__Data for review__.
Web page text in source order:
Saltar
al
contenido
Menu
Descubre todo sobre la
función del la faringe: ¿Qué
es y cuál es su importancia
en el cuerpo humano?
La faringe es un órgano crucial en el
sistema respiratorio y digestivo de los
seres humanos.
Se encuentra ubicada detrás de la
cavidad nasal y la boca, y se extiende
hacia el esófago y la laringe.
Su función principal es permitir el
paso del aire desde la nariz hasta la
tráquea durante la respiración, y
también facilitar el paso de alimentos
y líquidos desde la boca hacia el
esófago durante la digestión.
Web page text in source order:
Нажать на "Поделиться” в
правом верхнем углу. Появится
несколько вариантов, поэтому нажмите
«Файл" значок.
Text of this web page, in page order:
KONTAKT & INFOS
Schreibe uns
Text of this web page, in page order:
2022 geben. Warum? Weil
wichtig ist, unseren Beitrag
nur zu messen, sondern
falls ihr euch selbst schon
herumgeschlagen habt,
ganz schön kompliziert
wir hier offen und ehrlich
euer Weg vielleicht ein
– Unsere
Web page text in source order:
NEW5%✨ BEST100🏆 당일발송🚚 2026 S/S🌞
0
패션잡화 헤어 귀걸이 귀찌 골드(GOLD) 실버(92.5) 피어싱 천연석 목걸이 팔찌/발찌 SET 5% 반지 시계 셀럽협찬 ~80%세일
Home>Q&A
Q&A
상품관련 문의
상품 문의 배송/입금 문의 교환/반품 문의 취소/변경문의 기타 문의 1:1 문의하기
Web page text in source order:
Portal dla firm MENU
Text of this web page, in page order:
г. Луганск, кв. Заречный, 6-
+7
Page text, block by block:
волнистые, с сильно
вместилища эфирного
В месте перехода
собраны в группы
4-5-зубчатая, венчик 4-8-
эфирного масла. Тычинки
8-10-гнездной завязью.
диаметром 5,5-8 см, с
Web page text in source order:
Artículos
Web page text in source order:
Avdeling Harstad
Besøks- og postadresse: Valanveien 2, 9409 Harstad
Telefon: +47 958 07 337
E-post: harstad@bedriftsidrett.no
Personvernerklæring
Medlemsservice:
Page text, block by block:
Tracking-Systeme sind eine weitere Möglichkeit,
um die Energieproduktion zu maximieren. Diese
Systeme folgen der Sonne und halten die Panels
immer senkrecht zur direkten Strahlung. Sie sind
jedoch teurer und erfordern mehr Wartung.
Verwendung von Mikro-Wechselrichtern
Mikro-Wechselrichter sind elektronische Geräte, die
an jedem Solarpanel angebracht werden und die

__Task to complete__. Reproduce the whole listing so that each line matches the original exactly.

__Result for this exercise__.
Web page text in source order:
Saltar
al
contenido
Menu
Descubre todo sobre la
función del la faringe: ¿Qué
es y cuál es su importancia
en el cuerpo humano?
La faringe es un órgano crucial en el
sistema respiratorio y digestivo de los
seres humanos.
Se encuentra ubicada detrás de la
cavidad nasal y la boca, y se extiende
hacia el esófago y la laringe.
Su función principal es permitir el
paso del aire desde la nariz hasta la
tráquea durante la respiración, y
también facilitar el paso de alimentos
y líquidos desde la boca hacia el
esófago durante la digestión.
Web page text in source order:
Нажать на "Поделиться” в
правом верхнем углу. Появится
несколько вариантов, поэтому нажмите
«Файл" значок.
Text of this web page, in page order:
KONTAKT & INFOS
Schreibe uns
Text of this web page, in page order:
2022 geben. Warum? Weil
wichtig ist, unseren Beitrag
nur zu messen, sondern
falls ihr euch selbst schon
herumgeschlagen habt,
ganz schön kompliziert
wir hier offen und ehrlich
euer Weg vielleicht ein
– Unsere
Web page text in source order:
NEW5%✨ BEST100🏆 당일발송🚚 2026 S/S🌞
0
패션잡화 헤어 귀걸이 귀찌 골드(GOLD) 실버(92.5) 피어싱 천연석 목걸이 팔찌/발찌 SET 5% 반지 시계 셀럽협찬 ~80%세일
Home>Q&A
Q&A
상품관련 문의
상품 문의 배송/입금 문의 교환/반품 문의 취소/변경문의 기타 문의 1:1 문의하기
Web page text in source order:
Portal dla firm MENU
Text of this web page, in page order:
г. Луганск, кв. Заречный, 6-
+7
Page text, block by block:
волнистые, с сильно
вместилища эфирного
В месте перехода
собраны в группы
4-5-зубчатая, венчик 4-8-
эфирного масла. Тычинки
8-10-гнездной завязью.
диаметром 5,5-8 см, с
Web page text in source order:
Artículos
Web page text in source order:
Avdeling Harstad
Besøks- og postadresse: Valanveien 2, 9409 Harstad
Telefon: +47 958 07 337
E-post: harstad@bedriftsidrett.no
Personvernerklæring
Medlemsservice:
Page text, block by block:
Tracking-Systeme sind eine weitere Möglichkeit,
um die Energieproduktion zu maximieren. Diese
Systeme folgen der Sonne und halten die Panels
immer senkrecht zur direkten Strahlung. Sie sind
jedoch teurer und erfordern mehr Wartung.
Verwendung von Mikro-Wechselrichtern
Mikro-Wechselrichter sind elektronische Geräte, die
an jedem Solarpanel angebracht werden und die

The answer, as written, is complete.